Hace 50 años, un 27 de octubre de 1974, la guerrilla marxista tomaba la vida del profesor católico y nacionalista Jordán Bruno Genta.

Fueron a matar a Genta precisamente un 27 de octubre porque esta fecha era el día de la Fiesta de Cristo Rey según el antiguo calendario litúrgico. De hecho, es asesinado al salir de Misa. Los testigos indican que, al caer desplomado por las balas, el último gesto de Genta fue realizar la Señal de la Cruz.

Genta provenía de una familia atea y anticlerical. De hecho, su padre le puso ese nombre por Giordano Bruno. Sin embargo, leyendo a Platón y a Aristóteles, comenzó a desintoxicarse y finalmente terminó siendo un converso a Cristo.

Según la información que se pudo recopilar al respecto, Genta es asesinado a causa de la enorme influencia que tenía entre las filas de las FF.AA., especialmente en la Fuerza Aérea.

El concepto que Genta predicaba sobre las FF.AA. era el de unos profesionales al servicio de la idea de Patria y Nación pero no al servicio de cualquier camarilla política gobernante. En la mente de Genta, las FF.AA. debían tener un criterio político propio y no ser simplemente el instrumento de un gobierno de turno. Su vocación era defender los intereses permanentes de la sociedad argentina. No debían ser unos profesionales asépticos ni herramientas ciegas, dóciles a cualquier política de cualquier Presidente, por lesiva que fuera del interés nacional.

Como debe hacer todo católico, Jordán Bruno Genta –a lo largo de todas sus conferencias, clases y libros– proclamaba la doctrina de Cristo Rey, la cual –si la traducimos al orden político– implicaba un Orden Social Cristiano, que tuviera como eje el Bien Común.
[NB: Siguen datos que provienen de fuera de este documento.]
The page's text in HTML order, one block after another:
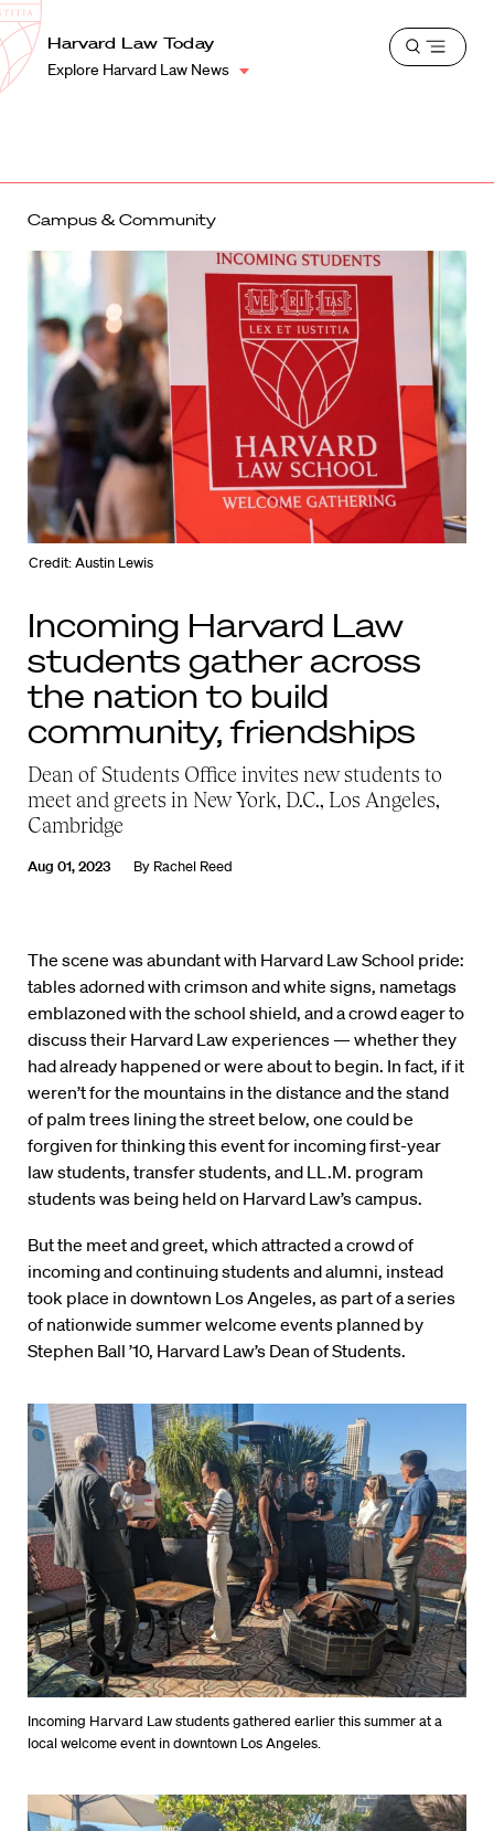
Harvard
Law
School
Shield
Harvard Law Today
Explore Harvard Law News
Open
Campus & Community
Credit: Austin Lewis
Incoming Harvard Law
students gather across
the nation to build
community, friendships
Dean of Students Office invites new students to
meet and greets in New York, D.C., Los Angeles,
Cambridge
Aug 01, 2023 By Rachel Reed
The scene was abundant with Harvard Law School pride:
tables adorned with crimson and white signs, nametags
emblazoned with the school shield, and a crowd eager to
discuss their Harvard Law experiences — whether they
had already happened or were about to begin. In fact, if it
weren’t for the mountains in the distance and the stand
of palm trees lining the street below, one could be
forgiven for thinking this event for incoming first-year
law students, transfer students, and LL.M. program
students was being held on Harvard Law’s campus.
But the meet and greet, which attracted a crowd of
incoming and continuing students and alumni, instead
took place in downtown Los Angeles, as part of a series
of nationwide summer welcome events planned by
Stephen Ball ’10, Harvard Law’s Dean of Students.
Incoming Harvard Law students gathered earlier this summer at a
local welcome event in downtown Los Angeles.
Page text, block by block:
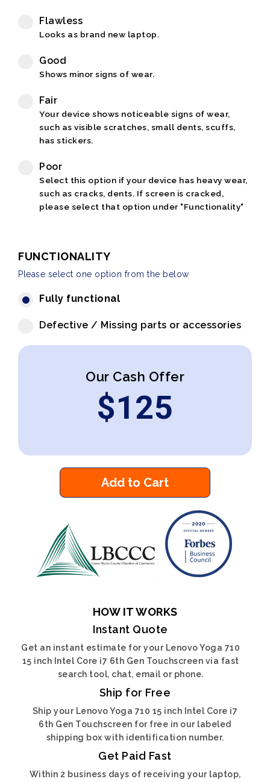
Flawless
Looks as brand new laptop.
Good
Shows minor signs of wear.
Fair
Your device shows noticeable signs of wear,
such as visible scratches, small dents, scuffs,
has stickers.
Poor
Select this option if your device has heavy wear,
such as cracks, dents. If screen is cracked,
please select that option under "Functionality"
FUNCTIONALITY
Please select one option from the below
Fully functional
Defective / Missing parts or accessories
Our Cash Offer
$125
Add to Cart
HOW IT WORKS
Instant Quote
Get an instant estimate for your Lenovo Yoga 710
15 inch Intel Core i7 6th Gen Touchscreen via fast
search tool, chat, email or phone.
Ship for Free
Ship your Lenovo Yoga 710 15 inch Intel Core i7
6th Gen Touchscreen for free in our labeled
shipping box with identification number.
Get Paid Fast
Within 2 business days of receiving your laptop,
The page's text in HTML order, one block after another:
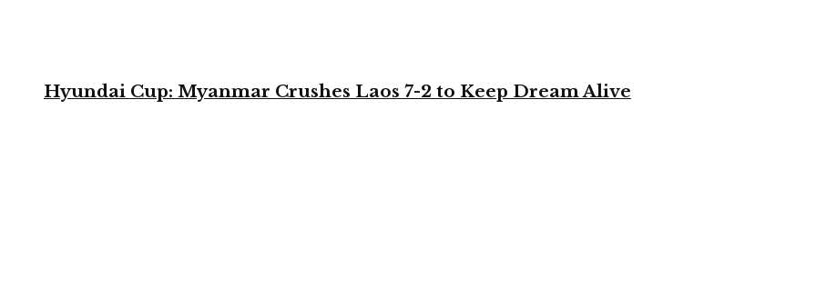
Hyundai Cup: Myanmar Crushes Laos 7-2 to Keep Dream Alive
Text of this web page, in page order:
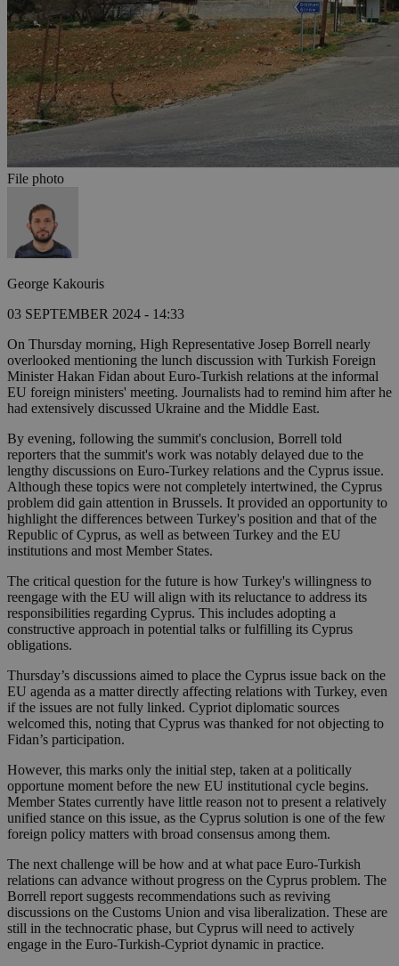
File photo
George Kakouris
03 SEPTEMBER 2024 - 14:33
On Thursday morning, High Representative Josep Borrell nearly
overlooked mentioning the lunch discussion with Turkish Foreign
Minister Hakan Fidan about Euro-Turkish relations at the informal
EU foreign ministers' meeting. Journalists had to remind him after he
had extensively discussed Ukraine and the Middle East.
By evening, following the summit's conclusion, Borrell told
reporters that the summit's work was notably delayed due to the
lengthy discussions on Euro-Turkey relations and the Cyprus issue.
Although these topics were not completely intertwined, the Cyprus
problem did gain attention in Brussels. It provided an opportunity to
highlight the differences between Turkey's position and that of the
Republic of Cyprus, as well as between Turkey and the EU
institutions and most Member States.
The critical question for the future is how Turkey's willingness to
reengage with the EU will align with its reluctance to address its
responsibilities regarding Cyprus. This includes adopting a
constructive approach in potential talks or fulfilling its Cyprus
obligations.
Thursday’s discussions aimed to place the Cyprus issue back on the
EU agenda as a matter directly affecting relations with Turkey, even
if the issues are not fully linked. Cypriot diplomatic sources
welcomed this, noting that Cyprus was thanked for not objecting to
Fidan’s participation.
However, this marks only the initial step, taken at a politically
opportune moment before the new EU institutional cycle begins.
Member States currently have little reason not to present a relatively
unified stance on this issue, as the Cyprus solution is one of the few
foreign policy matters with broad consensus among them.
The next challenge will be how and at what pace Euro-Turkish
relations can advance without progress on the Cyprus problem. The
Borrell report suggests recommendations such as reviving
discussions on the Customs Union and visa liberalization. These are
still in the technocratic phase, but Cyprus will need to actively
engage in the Euro-Turkish-Cypriot dynamic in practice.

Este Bien Común tiene tres partes fundamentales: el bienestar material, la virtud y la gracia.

A través de su tarea de divulgador, escritor y conferencista, Genta siempre dirigió sus dardos contra los errores e ideologías que afectaban la Nación y a su sana convivencia, especialmente contra el capitalismo liberal y contra el comunismo marxista. A diferencia de la Nueva Derecha Liberal, tan en boga en las redes sociales, Genta no atacaba solamente al comunismo sino también al capitalismo liberal. Y así lo dejó estampado en todos sus libros.
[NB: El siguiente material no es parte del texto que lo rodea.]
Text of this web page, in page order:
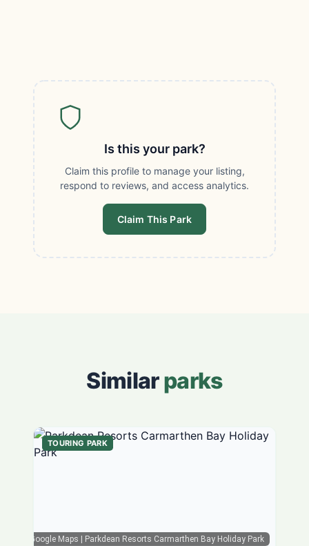
Is this your park?
Claim this profile to manage your listing,
respond to reviews, and access analytics.
Claim This Park
Similarparks
Google Maps | Parkdean Resorts Carmarthen Bay Holiday Park
TOURING PARK
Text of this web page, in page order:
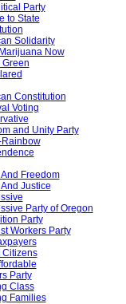
Party
to State
Solidarity
Now
Green
Constitution
Voting
and Unity Party
Rainbow
Freedom
Justice
Party of Oregon
Party
Workers Party
Citizens
Party
Class
Families
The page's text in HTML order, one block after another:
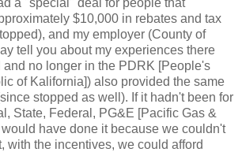
$10,000 in rebates and tax
and my employer (County of
tell you about my experiences there
and no longer in the PDRK [People's
of Kalifornia]) also provided the same
stopped as well). If it hadn't been for
State, Federal, PG&E [Pacific Gas &
have done it because we couldn't
with the incentives, we could afford
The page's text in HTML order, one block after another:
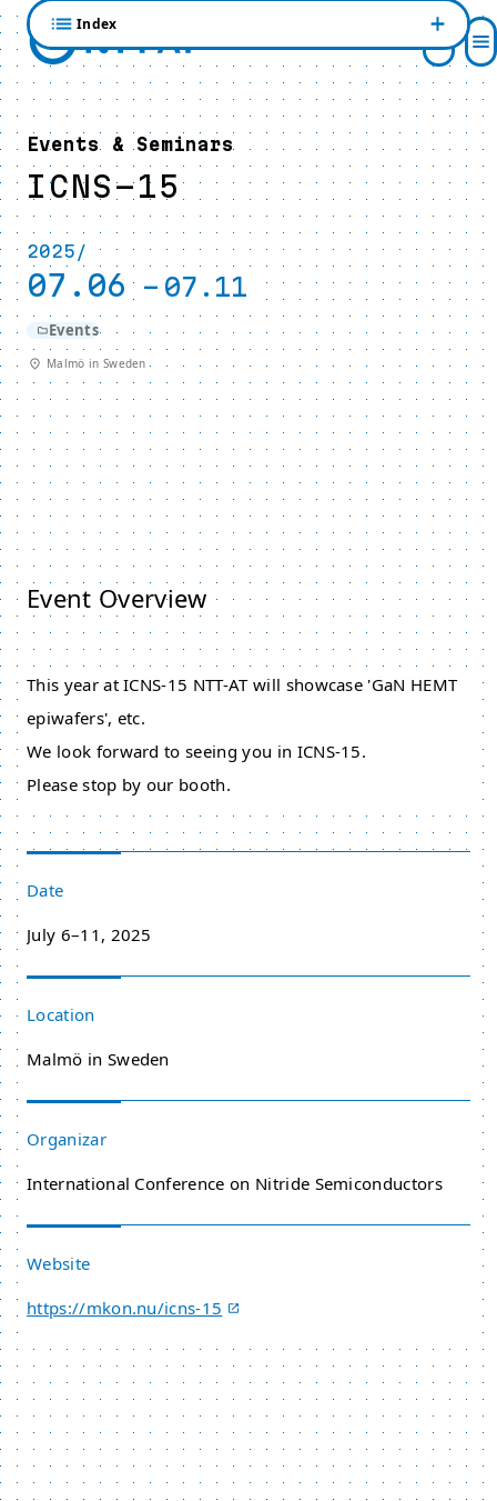
Events & Seminars
ICNS-15
2025/
07.06 - 07.11
Events
Malmö in Sweden
Event Overview
This year at ICNS-15 NTT-AT will showcase 'GaN HEMT
epiwafers', etc.
We look forward to seeing you in ICNS-15.
Please stop by our booth.
Date
July 6–11, 2025
Location
Malmö in Sweden
Organizar
International Conference on Nitride Semiconductors
Website
https://mkon.nu/icns-15
Index

Asimismo, Genta veía en el sistema político vigente –la democracia liberal relativista– un problema de fondo que iba más allá de las caras, de los nombres, de tal o cual acto de corrupción de este o de aquel partido gobernante. Para Genta, la democracia liberal relativista tenía un problema de base: la idea de una soberanía del pueblo, contraria a la soberanía de Dios.
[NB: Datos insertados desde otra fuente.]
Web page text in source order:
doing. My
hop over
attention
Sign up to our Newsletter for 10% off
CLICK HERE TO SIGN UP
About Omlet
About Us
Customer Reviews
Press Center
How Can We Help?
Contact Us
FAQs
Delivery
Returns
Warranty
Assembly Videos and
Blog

La traducción de este concepto en la práctica es la votación en el Congreso (Senadores y Diputados) de leyes que versan sobre temas de Orden Natural. Por lo tanto, cualquier ley podía aprobarse si tenía mayoría numérica en ambas cámaras, más allá de si el contenido de la misma contrariaba los principios esenciales de la Nación, alguna verdad objetiva o alguna norma moral.

El tiempo le dio la razón ampliamente a Genta puesto que –a lo largo de los años– el Congreso de la Nación Argentina aprobó por mayoría numérica un conjunto de normas contra la vida, la familia y la patria: el aborto legal (2020), la ley de identidad de género (2012), el pseudo matrimonio igualitario (2010), el divorcio (1987) y tantas otras aberraciones que contaron con los votos mayoritarios en ambas cámaras.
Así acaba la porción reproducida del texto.